__Record extracts__:
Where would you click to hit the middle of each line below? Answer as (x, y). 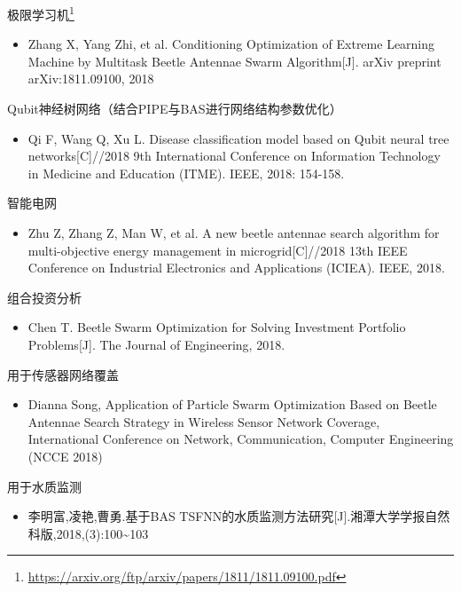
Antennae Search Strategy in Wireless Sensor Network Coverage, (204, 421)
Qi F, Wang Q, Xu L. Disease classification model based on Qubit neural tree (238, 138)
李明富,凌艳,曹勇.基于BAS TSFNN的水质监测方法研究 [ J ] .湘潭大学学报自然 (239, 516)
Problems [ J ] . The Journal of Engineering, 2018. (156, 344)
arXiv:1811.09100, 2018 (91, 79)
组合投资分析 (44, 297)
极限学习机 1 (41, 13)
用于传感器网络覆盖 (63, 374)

--

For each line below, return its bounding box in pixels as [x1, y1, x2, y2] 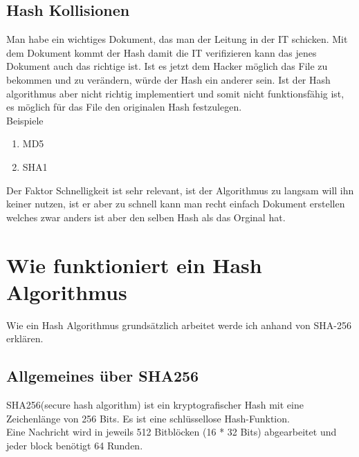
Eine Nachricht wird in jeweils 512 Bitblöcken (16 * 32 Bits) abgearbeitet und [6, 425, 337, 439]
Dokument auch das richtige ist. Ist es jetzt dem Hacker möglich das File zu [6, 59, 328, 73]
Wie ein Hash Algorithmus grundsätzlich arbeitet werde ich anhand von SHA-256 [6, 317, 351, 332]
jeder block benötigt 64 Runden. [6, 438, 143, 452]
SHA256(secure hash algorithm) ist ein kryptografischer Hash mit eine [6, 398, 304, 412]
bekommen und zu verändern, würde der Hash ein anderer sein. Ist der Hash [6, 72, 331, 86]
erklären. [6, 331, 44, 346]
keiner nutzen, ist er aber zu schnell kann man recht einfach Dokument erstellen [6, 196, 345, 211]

---

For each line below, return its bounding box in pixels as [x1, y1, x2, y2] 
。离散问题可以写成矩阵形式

__Problem details__: The entries above hold the needed span. Transcribe exactly the lines from the one with "Eine Nachricht wird" to the one with "Wie ein Hash", both included.

__Answer to the exercise__:
Eine Nachricht wird in jeweils 512 Bitblöcken (16 * 32 Bits) abgearbeitet und [6, 425, 337, 439]
Dokument auch das richtige ist. Ist es jetzt dem Hacker möglich das File zu [6, 59, 328, 73]
Wie ein Hash Algorithmus grundsätzlich arbeitet werde ich anhand von SHA-256 [6, 317, 351, 332]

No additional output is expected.